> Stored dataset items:
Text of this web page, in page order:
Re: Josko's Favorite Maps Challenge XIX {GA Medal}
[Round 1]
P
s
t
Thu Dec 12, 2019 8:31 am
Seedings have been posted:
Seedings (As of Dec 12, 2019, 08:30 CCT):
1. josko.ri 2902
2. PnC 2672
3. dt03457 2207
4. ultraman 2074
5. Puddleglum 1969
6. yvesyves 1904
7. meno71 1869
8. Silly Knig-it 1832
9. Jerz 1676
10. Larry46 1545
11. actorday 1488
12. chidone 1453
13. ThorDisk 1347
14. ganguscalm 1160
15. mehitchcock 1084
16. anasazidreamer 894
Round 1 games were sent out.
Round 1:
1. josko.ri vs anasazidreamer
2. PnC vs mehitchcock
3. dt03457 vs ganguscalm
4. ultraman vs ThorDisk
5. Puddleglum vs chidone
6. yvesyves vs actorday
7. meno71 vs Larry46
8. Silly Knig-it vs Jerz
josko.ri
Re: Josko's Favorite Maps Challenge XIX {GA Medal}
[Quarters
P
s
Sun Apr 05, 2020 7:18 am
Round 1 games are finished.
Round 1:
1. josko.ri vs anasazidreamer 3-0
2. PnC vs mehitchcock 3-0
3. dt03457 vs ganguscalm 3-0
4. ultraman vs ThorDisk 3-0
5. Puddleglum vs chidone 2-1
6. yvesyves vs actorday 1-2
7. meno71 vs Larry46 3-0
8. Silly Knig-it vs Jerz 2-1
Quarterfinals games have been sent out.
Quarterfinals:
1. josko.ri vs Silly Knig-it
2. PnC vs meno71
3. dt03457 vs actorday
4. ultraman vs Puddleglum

> Work instruction: Write the data out once more, exactly as it was given.

> Result of the task:
Text of this web page, in page order:
Re: Josko's Favorite Maps Challenge XIX {GA Medal}
[Round 1]
P
s
t
Thu Dec 12, 2019 8:31 am
Seedings have been posted:
Seedings (As of Dec 12, 2019, 08:30 CCT):
1. josko.ri 2902
2. PnC 2672
3. dt03457 2207
4. ultraman 2074
5. Puddleglum 1969
6. yvesyves 1904
7. meno71 1869
8. Silly Knig-it 1832
9. Jerz 1676
10. Larry46 1545
11. actorday 1488
12. chidone 1453
13. ThorDisk 1347
14. ganguscalm 1160
15. mehitchcock 1084
16. anasazidreamer 894
Round 1 games were sent out.
Round 1:
1. josko.ri vs anasazidreamer
2. PnC vs mehitchcock
3. dt03457 vs ganguscalm
4. ultraman vs ThorDisk
5. Puddleglum vs chidone
6. yvesyves vs actorday
7. meno71 vs Larry46
8. Silly Knig-it vs Jerz
josko.ri
Re: Josko's Favorite Maps Challenge XIX {GA Medal}
[Quarters
P
s
Sun Apr 05, 2020 7:18 am
Round 1 games are finished.
Round 1:
1. josko.ri vs anasazidreamer 3-0
2. PnC vs mehitchcock 3-0
3. dt03457 vs ganguscalm 3-0
4. ultraman vs ThorDisk 3-0
5. Puddleglum vs chidone 2-1
6. yvesyves vs actorday 1-2
7. meno71 vs Larry46 3-0
8. Silly Knig-it vs Jerz 2-1
Quarterfinals games have been sent out.
Quarterfinals:
1. josko.ri vs Silly Knig-it
2. PnC vs meno71
3. dt03457 vs actorday
4. ultraman vs Puddleglum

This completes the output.